Yvonne makes it clear that she shares more than one of Duke Wayne’s concerns. Vietnam, for example. “I have two boys and I don’t want to see them lose their lives in Vietnam. But I know there must be a bloody good reason for what’s going on over there. My boys believe in the war, that it’s the right thing. They figured it out on their own.”

It would seem to follow that Yvonne is not overly fond of Jane Fonda and her antiwar shows for G.I.’s. In fact, the very mention of her name causes Yvonne to stick out her tongue and make an unladylike noise. “I’d love it if they kicked her off the base,” she says. “They can let Donald Sutherland stay if he wants, but they ought to give Fonda the boot. I could tell you a lot of things about her that most people don’t know.”

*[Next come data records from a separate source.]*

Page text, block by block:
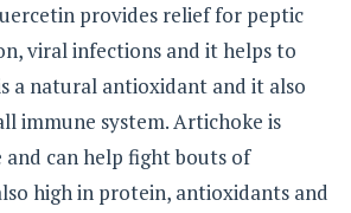
provides relief for peptic
viral infections and it helps to
a natural antioxidant and it also
immune system. Artichoke is
can help fight bouts of
high in protein, antioxidants and
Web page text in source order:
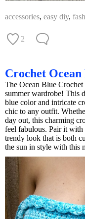
accessories, easy diy,
2
Crochet
The Ocean Blue
summer wardrobe! This
blue color and intricate
chic to any outfit.
day out, this charming
feel fabulous. Pair it
trendy look that is both
the sun in style with this
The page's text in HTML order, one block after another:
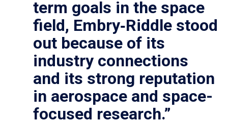
term goals in the space
field, Embry‑Riddle stood
out because of its
industry connections
and its strong reputation
in aerospace and space-
focused research.”
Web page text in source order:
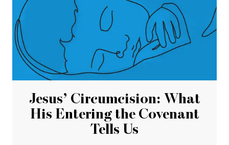
Jesus’ Circumcision: What
His Entering the Covenant
Tells Us
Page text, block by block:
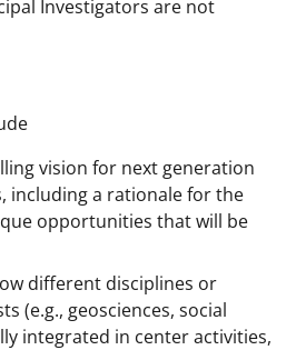
Investigators are not
vision for next generation
including a rationale for the
opportunities that will be
different disciplines or
(e.g., geosciences, social
integrated in center activities,
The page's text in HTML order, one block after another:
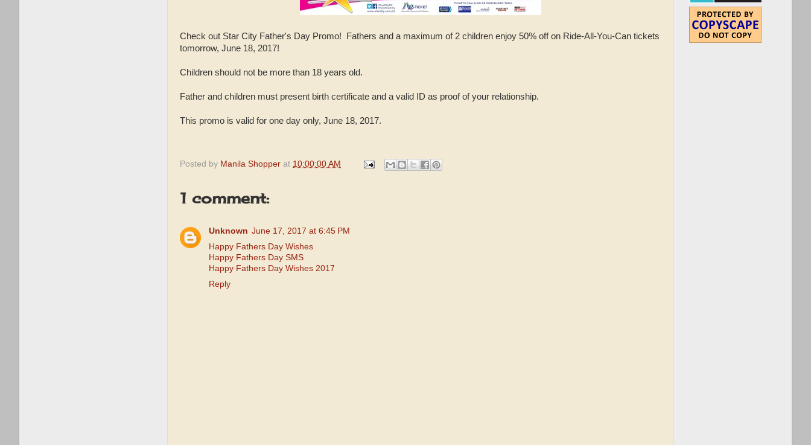
Check out Star City Father's Day Promo! Fathers and a maximum of 2 children enjoy 50% off on Ride-All-You-Can tickets
tomorrow, June 18, 2017!
Children should not be more than 18 years old.
Father and children must present birth certificate and a valid ID as proof of your relationship.
This promo is valid for one day only, June 18, 2017.
Posted by Manila Shopper at 10:00:00 AM
1 comment:
Unknown June 17, 2017 at 6:45 PM
Happy Fathers Day Wishes
Happy Fathers Day SMS
Happy Fathers Day Wishes 2017
Reply
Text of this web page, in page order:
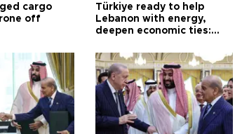
cargo
off
Türkiye ready to help
Lebanon with energy,
deepen economic ties:
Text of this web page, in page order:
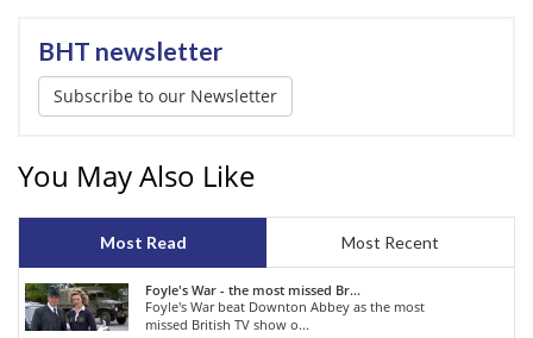
BHT newsletter
Subscribe to our Newsletter
You May Also Like
Most Read Most Recent
Foyle's War - the most missed Br...
Foyle's War beat Downton Abbey as the most
missed British TV show o...
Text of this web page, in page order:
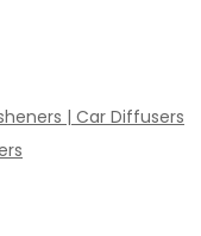
| Car Diffusers
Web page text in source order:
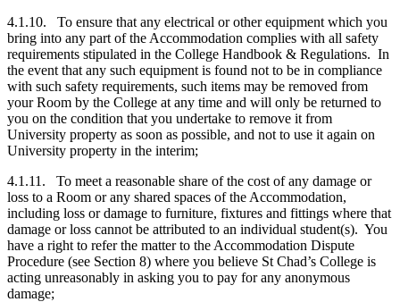
4.1.10. To ensure that any electrical or other equipment which you
bring into any part of the Accommodation complies with all safety
requirements stipulated in the College Handbook & Regulations. In
the event that any such equipment is found not to be in compliance
with such safety requirements, such items may be removed from
your Room by the College at any time and will only be returned to
you on the condition that you undertake to remove it from
University property as soon as possible, and not to use it again on
University property in the interim;
4.1.11. To meet a reasonable share of the cost of any damage or
loss to a Room or any shared spaces of the Accommodation,
including loss or damage to furniture, fixtures and fittings where that
damage or loss cannot be attributed to an individual student(s). You
have a right to refer the matter to the Accommodation Dispute
Procedure (see Section 8) where you believe St Chad’s College is
acting unreasonably in asking you to pay for any anonymous
damage;
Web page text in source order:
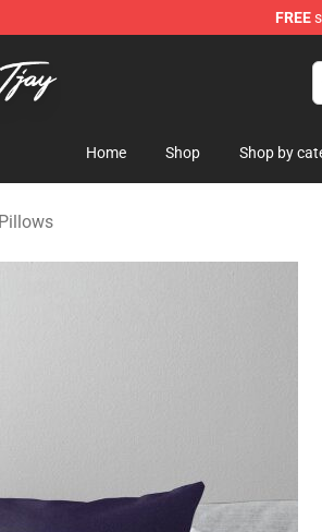
FREE
Home Shop Shop by
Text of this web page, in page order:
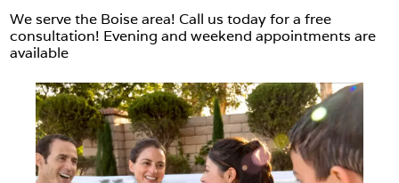
We serve the Boise area! Call us today for a free
consultation! Evening and weekend appointments are
available

Like her political heroes, Yvonne is all in favor of law and order, although she will admit that it is sometimes a temptation to take the law in her own hands. “You know what I’d like? I’d like to be invisible so I could take my Luger and shoot all these people who go around shooting cops. In California, they’re getting shot all the time. A policeman is standing on the freeway giving somebody a ticket, and – bang! – somebody else drives by and shoots him down.”

Yvonne’s Luger is part of a sizeable collection of guns and knives. “Why shouldn’t I collect them? Lots of people do. Shooting happens to be the only thing I ever learned to do quickly. You ought to see me trying to learn a new dance routine – it’s pitiful! But I could always shoot. I’m sure that if I chewed tobacco, I could hit the spittoon every time.”

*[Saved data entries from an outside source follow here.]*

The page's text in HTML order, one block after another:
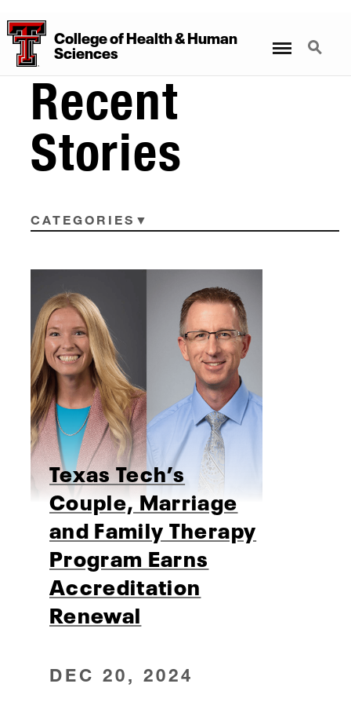
CollegeofHealth&Human
Sciences
Search
Recent
Stories
CATEGORIES
Texas Tech’s
Couple, Marriage
and Family Therapy
Program Earns
Accreditation
Renewal
DEC 20, 2024
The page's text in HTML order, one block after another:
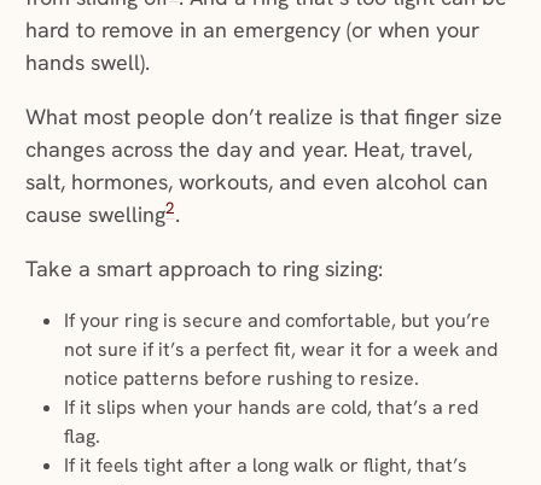
hard to remove in an emergency (or when your
hands swell).
What most people don’t realize is that finger size
changes across the day and year. Heat, travel,
salt, hormones, workouts, and even alcohol can
cause swelling2.
Take a smart approach to ring sizing:
If your ring is secure and comfortable, but you’re
not sure if it’s a perfect fit, wear it for a week and
notice patterns before rushing to resize.
If it slips when your hands are cold, that’s a red
flag.
If it feels tight after a long walk or flight, that’s
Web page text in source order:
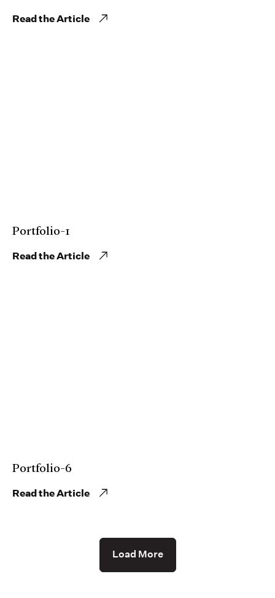
Read the Article
Portfolio-1
Read the Article
Portfolio-6
Read the Article
Load More
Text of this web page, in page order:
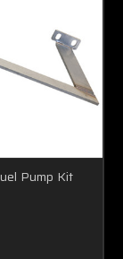
Pump Kit
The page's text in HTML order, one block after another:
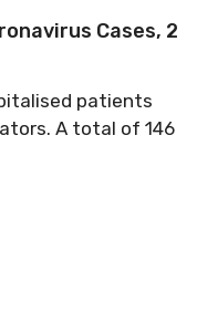
Cases, 2
patients
A total of 146
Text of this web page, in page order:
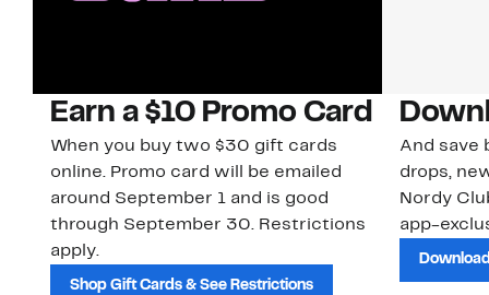
Earn a $10 Promo Card
When you buy two $30 gift cards
online. Promo card will be emailed
around September 1 and is good
through September 30. Restrictions
apply.
Shop Gift Cards & See Restrictions
And save
drops,
Nordy
app-

Despite her Hollywood fame, Yvonne does not have one of the leading roles in “Follies.” Like Alexis Smith and Dorothy Collins, she is starred in the show, but unlike them, she is billed below the title. Actually, the part that Yvonne first auditioned for was the larger one that Alexis Smith finally landed. “That really wasn’t my kind of woman; it wasn’t somebody I could identify with. You know, a brittle, society-type dame.”

Does that mean that Yvonne has something in common with the luxury-loving movie star she now plays?

“Not really. She has this 26-year-old boy friend and says that next year she’ll have somebody else. Well, that’s not me. It could be me, but it’s not." [Editor's Note: De Carlo, who eventually divorced Robert Morgan, listed 22 former lovers in her 1987 "Yvonne: An Autobiography." They included Howard Hughes, Burt Lancaster, Robert Taylor, Billy Wilder and Aly Khan.]

How are her nerves now, with Broadway bearing down on her?

“I’m from Hollywood,” says Yvonne De Carlo, tilting her dark glasses and winking in a way that would have reduced Rod Cameron to jelly. “I’m too dumb to be nervous about New York.”